#### About this exercise:
Give the count of lines in the data that include the string "Locate", with no added remarks.

#### Extracted material:
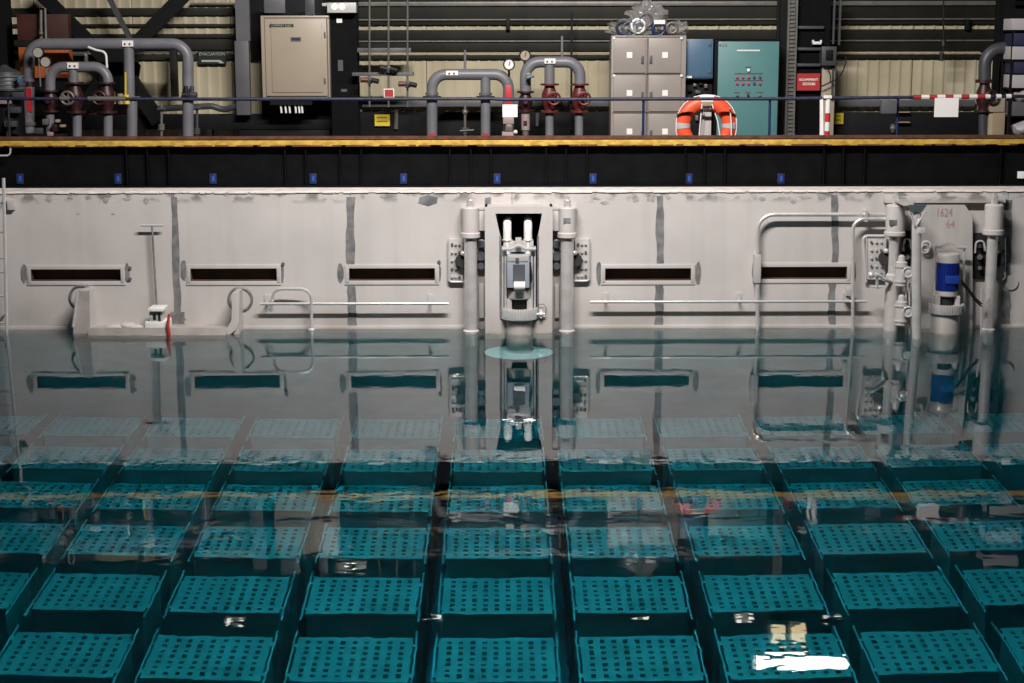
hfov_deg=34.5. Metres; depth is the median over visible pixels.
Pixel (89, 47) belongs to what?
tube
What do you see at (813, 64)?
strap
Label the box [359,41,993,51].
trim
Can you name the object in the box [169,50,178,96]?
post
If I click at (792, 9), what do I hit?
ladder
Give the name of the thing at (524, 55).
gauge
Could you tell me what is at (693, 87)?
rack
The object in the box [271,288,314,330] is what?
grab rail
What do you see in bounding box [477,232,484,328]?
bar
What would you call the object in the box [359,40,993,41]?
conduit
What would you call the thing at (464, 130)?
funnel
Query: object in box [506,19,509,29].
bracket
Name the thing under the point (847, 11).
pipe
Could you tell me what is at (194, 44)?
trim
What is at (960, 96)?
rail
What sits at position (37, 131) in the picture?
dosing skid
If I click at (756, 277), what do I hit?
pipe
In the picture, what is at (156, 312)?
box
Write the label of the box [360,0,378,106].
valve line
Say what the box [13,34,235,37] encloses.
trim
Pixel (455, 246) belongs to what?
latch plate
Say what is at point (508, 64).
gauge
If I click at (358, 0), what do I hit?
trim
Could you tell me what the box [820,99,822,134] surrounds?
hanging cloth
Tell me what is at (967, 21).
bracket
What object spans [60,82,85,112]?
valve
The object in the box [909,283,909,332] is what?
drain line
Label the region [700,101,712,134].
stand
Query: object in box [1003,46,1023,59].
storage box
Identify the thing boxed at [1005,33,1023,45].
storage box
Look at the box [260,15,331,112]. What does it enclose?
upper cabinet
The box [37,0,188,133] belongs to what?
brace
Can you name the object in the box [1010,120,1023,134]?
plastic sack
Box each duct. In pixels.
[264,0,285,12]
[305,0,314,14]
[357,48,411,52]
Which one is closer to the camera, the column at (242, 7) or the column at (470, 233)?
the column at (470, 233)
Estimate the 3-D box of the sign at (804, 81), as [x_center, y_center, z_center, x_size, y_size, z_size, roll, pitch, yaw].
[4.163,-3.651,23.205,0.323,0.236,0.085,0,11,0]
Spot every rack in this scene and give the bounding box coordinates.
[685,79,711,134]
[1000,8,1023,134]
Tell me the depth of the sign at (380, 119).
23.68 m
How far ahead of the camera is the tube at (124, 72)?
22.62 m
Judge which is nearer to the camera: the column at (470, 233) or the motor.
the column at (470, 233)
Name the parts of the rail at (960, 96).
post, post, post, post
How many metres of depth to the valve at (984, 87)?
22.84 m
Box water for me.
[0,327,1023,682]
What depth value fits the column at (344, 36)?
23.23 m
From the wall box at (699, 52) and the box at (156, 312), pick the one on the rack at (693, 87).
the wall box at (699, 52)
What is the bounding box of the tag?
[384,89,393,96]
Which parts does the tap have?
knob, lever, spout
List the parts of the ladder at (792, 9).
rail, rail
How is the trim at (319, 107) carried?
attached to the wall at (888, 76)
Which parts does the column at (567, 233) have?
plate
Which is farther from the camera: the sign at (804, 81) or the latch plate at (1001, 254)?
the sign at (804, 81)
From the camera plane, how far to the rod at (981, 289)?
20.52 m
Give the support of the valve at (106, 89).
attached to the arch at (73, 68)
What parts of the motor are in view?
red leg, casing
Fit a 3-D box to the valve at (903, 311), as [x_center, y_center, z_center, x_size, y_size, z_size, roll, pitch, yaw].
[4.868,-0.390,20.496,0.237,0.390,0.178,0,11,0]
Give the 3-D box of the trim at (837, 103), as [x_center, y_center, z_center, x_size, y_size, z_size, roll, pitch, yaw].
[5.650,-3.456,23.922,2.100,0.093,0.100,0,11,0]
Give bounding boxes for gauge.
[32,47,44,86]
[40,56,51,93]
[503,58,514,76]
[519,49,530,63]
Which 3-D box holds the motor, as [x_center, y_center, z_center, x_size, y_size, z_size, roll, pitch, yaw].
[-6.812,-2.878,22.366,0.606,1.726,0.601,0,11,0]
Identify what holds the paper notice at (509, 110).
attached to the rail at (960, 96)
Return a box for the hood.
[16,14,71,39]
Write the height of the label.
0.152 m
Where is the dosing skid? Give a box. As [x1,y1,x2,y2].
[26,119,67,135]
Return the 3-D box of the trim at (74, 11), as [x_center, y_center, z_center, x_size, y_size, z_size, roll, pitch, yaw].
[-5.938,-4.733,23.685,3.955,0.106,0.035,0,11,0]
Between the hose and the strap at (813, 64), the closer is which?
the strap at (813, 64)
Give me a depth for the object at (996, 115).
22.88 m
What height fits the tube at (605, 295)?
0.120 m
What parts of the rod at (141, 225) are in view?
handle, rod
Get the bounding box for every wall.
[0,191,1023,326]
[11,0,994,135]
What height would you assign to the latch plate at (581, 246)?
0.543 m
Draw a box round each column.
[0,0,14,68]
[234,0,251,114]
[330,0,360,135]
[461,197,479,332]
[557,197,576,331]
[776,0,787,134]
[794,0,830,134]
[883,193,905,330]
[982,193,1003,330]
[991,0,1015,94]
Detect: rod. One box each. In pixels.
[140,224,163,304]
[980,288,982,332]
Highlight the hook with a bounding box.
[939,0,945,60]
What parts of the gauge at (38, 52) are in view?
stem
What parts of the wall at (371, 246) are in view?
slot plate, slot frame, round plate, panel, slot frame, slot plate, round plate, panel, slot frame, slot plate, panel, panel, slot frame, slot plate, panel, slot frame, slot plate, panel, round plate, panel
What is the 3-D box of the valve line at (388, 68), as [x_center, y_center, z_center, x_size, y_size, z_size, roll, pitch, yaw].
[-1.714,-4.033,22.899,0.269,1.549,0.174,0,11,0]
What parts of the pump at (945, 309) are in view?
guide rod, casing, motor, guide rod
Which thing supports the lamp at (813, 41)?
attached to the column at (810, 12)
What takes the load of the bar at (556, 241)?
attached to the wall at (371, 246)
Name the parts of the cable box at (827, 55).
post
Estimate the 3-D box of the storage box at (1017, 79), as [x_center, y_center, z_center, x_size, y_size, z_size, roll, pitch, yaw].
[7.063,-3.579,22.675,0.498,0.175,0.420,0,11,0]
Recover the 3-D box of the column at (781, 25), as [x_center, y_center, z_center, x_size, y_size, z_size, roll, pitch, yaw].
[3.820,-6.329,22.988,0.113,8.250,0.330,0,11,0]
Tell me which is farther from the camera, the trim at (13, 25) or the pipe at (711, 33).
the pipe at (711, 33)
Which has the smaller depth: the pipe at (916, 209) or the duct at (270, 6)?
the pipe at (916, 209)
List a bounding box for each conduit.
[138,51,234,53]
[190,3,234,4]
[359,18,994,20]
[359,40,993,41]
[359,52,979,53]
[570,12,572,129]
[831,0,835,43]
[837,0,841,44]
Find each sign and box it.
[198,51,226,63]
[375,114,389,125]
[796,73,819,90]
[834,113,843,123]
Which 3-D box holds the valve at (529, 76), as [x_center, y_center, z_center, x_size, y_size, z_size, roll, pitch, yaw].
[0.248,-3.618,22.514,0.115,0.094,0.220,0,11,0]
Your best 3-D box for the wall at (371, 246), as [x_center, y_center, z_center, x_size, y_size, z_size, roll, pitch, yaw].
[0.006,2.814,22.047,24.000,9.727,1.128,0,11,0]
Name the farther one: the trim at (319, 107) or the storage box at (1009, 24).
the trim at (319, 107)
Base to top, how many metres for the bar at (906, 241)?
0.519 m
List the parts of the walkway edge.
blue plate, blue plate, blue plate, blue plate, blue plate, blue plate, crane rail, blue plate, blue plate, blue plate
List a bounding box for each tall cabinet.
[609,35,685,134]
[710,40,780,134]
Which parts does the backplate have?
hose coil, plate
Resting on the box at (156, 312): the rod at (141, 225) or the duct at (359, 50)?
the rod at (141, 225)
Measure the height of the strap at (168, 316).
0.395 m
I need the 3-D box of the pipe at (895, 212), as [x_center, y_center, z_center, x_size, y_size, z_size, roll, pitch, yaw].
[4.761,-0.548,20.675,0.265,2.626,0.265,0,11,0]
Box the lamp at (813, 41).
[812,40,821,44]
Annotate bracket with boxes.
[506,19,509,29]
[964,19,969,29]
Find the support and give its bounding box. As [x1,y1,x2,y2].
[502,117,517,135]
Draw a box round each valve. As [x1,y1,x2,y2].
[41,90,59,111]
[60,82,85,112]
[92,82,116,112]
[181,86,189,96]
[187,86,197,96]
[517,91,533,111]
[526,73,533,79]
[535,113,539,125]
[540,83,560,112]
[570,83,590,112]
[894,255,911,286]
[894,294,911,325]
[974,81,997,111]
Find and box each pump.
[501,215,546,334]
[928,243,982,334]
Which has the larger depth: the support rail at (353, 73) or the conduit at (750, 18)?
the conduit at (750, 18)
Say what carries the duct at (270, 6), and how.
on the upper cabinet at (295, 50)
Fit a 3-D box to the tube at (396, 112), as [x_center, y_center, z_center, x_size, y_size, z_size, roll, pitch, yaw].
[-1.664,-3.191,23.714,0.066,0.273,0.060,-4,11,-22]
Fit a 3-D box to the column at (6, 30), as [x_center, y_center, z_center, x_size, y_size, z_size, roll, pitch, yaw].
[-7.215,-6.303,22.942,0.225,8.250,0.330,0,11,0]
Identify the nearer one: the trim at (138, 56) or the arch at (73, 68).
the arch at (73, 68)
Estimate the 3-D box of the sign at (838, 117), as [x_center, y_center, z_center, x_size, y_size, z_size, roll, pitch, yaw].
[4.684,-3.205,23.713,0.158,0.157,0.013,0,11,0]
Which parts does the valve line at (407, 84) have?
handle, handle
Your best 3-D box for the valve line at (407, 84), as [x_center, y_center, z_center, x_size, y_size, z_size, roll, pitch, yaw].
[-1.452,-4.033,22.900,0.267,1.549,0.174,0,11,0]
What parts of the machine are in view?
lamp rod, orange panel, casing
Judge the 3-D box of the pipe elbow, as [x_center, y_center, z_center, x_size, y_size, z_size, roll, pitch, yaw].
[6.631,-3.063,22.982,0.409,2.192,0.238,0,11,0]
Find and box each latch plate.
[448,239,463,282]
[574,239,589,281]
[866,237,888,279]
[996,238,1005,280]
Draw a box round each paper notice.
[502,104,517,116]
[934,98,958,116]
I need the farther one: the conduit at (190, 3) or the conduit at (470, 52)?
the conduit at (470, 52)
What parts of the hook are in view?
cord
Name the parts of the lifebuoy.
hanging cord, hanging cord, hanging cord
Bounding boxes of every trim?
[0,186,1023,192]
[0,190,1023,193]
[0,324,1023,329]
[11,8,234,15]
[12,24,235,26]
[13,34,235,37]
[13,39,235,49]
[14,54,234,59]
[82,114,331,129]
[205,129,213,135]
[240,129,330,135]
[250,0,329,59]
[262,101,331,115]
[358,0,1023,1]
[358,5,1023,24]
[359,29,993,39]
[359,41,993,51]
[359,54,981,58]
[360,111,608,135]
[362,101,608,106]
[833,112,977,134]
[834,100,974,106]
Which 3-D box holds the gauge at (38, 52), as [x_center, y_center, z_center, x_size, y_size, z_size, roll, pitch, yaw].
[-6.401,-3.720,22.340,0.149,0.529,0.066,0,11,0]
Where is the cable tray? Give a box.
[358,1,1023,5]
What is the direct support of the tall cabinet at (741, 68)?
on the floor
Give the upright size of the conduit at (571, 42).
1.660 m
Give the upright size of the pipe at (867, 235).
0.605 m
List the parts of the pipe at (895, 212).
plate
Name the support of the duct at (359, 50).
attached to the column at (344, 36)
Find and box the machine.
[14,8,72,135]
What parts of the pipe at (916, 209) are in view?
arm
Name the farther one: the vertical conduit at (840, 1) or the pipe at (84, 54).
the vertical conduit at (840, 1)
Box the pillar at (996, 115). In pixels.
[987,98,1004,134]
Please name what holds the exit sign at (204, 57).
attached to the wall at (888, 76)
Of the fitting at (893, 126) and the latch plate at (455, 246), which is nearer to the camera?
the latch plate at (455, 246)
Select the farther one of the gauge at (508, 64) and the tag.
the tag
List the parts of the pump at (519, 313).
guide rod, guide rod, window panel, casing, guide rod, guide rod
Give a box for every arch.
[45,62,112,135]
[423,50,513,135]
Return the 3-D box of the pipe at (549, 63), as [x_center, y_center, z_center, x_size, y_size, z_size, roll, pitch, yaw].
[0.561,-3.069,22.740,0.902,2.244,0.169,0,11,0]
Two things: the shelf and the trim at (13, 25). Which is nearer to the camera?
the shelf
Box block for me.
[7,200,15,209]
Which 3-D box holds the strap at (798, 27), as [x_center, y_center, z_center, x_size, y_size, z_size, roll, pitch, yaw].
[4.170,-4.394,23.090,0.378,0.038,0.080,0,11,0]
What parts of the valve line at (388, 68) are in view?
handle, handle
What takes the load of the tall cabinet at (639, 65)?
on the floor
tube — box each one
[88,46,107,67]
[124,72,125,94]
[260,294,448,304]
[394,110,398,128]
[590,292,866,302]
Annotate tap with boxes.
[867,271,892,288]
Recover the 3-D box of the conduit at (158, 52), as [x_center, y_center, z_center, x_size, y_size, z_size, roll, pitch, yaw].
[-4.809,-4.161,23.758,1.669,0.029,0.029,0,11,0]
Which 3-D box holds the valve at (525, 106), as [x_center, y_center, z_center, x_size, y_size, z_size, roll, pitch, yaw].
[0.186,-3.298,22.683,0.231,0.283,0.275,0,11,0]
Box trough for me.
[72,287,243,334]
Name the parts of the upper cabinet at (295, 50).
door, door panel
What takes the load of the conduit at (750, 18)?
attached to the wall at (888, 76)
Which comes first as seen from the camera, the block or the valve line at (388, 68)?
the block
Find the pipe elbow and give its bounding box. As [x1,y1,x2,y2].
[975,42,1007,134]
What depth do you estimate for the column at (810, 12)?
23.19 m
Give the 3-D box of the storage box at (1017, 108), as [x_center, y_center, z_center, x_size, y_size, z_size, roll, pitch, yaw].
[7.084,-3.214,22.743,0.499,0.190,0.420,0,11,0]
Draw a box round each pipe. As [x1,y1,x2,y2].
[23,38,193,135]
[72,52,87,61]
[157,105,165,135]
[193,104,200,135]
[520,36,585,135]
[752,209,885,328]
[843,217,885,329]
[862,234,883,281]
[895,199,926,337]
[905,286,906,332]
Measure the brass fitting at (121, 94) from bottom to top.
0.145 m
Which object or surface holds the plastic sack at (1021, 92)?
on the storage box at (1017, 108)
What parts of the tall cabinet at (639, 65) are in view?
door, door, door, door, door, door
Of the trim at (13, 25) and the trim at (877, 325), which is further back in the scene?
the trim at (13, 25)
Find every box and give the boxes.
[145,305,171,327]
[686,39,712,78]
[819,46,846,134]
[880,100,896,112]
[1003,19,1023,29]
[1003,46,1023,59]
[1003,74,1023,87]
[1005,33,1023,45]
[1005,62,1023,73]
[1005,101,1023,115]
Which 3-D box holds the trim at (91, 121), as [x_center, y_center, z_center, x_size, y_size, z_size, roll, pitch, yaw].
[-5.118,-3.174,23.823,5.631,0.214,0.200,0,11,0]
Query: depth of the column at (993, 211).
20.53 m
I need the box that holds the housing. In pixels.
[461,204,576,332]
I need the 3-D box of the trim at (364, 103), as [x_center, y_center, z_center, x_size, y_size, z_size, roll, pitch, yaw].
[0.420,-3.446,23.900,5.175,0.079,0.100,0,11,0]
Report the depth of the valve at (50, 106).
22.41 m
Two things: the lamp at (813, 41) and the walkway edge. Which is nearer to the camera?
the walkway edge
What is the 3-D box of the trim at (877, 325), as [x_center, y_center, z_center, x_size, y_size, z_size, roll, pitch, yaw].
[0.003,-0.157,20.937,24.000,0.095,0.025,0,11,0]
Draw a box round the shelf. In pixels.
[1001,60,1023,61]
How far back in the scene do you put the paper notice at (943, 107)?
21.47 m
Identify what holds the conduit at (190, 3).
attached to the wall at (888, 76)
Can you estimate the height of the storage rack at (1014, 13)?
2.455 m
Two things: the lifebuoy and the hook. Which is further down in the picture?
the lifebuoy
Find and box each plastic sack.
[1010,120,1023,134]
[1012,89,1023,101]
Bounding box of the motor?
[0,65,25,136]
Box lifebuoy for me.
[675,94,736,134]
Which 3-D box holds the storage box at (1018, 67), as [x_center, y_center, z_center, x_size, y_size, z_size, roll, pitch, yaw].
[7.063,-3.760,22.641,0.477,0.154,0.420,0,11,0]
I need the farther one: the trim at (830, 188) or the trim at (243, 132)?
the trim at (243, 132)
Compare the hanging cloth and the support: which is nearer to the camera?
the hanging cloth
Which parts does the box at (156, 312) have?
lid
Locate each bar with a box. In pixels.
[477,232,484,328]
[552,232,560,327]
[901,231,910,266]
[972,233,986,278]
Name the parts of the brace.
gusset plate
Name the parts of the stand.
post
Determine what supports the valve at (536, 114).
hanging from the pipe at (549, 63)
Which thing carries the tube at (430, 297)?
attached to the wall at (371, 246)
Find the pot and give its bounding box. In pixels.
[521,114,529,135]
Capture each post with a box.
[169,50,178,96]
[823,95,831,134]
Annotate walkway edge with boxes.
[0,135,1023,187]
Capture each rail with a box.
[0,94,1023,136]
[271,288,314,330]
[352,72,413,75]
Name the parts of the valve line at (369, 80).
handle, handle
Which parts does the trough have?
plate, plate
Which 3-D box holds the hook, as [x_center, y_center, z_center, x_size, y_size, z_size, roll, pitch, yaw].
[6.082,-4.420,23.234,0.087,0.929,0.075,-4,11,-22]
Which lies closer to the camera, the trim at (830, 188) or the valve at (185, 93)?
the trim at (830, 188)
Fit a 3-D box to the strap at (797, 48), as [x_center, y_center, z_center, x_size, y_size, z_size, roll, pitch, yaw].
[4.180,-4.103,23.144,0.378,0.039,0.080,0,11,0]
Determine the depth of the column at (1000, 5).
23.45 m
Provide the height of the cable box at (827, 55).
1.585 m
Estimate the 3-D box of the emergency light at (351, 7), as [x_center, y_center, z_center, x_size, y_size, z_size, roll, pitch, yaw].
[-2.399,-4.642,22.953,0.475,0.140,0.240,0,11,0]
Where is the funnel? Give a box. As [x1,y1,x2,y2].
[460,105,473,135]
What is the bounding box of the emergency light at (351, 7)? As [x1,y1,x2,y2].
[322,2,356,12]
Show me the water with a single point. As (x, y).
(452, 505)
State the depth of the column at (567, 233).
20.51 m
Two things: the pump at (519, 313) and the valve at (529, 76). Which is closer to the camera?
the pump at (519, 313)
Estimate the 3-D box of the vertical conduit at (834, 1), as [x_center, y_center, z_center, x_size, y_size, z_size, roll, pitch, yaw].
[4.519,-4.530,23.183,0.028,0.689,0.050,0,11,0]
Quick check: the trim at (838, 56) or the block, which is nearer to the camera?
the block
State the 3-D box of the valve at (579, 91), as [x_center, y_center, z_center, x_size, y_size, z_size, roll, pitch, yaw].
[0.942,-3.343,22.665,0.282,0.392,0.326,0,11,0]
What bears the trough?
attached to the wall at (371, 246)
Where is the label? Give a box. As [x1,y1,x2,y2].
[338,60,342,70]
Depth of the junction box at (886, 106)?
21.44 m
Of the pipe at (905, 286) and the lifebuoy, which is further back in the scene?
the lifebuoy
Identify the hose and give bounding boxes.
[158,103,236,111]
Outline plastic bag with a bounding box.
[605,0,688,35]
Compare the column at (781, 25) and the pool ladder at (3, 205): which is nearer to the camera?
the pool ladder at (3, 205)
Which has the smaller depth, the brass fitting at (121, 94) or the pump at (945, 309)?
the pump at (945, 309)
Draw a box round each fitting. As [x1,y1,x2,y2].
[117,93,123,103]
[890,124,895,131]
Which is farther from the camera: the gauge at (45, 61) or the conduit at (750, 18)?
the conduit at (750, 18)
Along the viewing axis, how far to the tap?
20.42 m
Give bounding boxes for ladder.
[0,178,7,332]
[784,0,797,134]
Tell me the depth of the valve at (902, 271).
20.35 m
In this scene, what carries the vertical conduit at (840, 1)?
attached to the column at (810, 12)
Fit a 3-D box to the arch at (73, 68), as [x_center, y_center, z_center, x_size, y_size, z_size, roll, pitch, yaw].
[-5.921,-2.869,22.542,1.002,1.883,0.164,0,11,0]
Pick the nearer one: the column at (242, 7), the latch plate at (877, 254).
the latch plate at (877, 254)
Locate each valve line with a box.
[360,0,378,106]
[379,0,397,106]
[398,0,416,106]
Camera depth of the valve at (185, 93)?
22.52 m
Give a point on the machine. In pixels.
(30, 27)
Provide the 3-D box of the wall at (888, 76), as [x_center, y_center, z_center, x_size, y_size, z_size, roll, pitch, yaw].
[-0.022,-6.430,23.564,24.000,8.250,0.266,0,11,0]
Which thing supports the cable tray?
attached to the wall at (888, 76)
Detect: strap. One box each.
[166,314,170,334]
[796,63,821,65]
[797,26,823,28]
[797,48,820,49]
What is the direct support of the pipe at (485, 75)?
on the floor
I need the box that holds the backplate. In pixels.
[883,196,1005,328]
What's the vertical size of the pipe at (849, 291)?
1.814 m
---
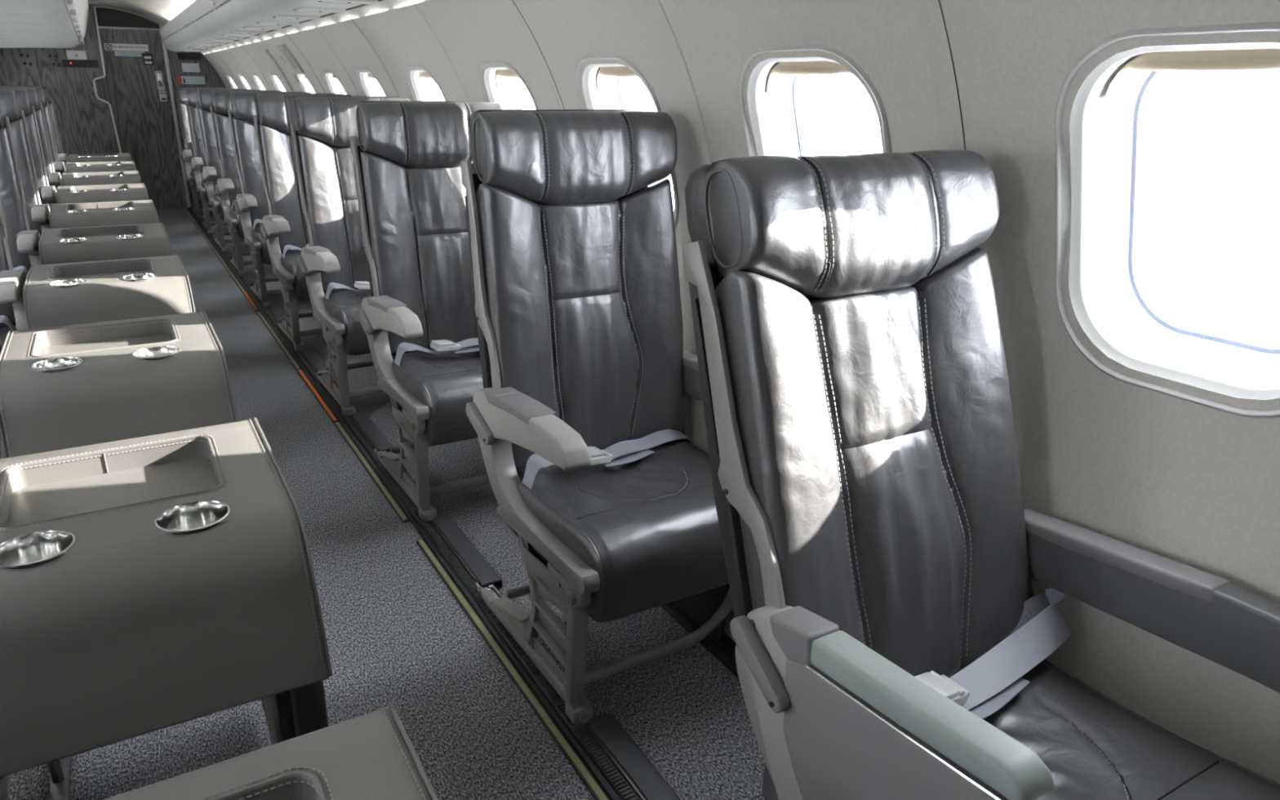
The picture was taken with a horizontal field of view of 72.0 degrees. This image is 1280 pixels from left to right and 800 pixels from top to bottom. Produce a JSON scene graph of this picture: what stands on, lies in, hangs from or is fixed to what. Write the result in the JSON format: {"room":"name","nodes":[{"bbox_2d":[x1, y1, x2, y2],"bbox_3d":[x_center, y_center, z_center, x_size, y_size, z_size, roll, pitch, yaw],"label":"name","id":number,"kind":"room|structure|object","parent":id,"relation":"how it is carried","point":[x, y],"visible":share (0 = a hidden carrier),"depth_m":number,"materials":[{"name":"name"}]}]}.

#### Task answer:
2